> **Material for this exercise**
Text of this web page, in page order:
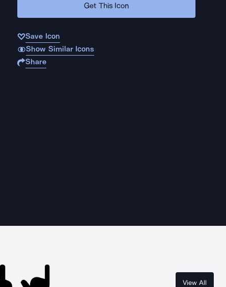
Get This Icon
Save Icon
Show Similar Icons
Share
View All
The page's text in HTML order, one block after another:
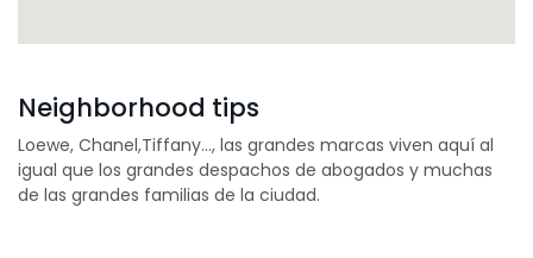
Neighborhood tips
Loewe, Chanel,Tiffany…, las grandes marcas viven aquí al
igual que los grandes despachos de abogados y muchas
de las grandes familias de la ciudad.
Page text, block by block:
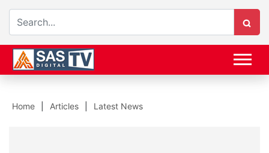
Home Articles Latest News
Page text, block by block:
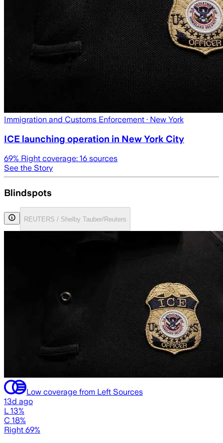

> **Task item**
Images are to be excluded, and each record above written out word for word.

> **Solved exercise**
Text of this web page, in page order:
Get This Icon
Save Icon
Show Similar Icons
Share
View All
The page's text in HTML order, one block after another:
Neighborhood tips
Loewe, Chanel,Tiffany…, las grandes marcas viven aquí al
igual que los grandes despachos de abogados y muchas
de las grandes familias de la ciudad.
Page text, block by block:
Home Articles Latest News
Page text, block by block:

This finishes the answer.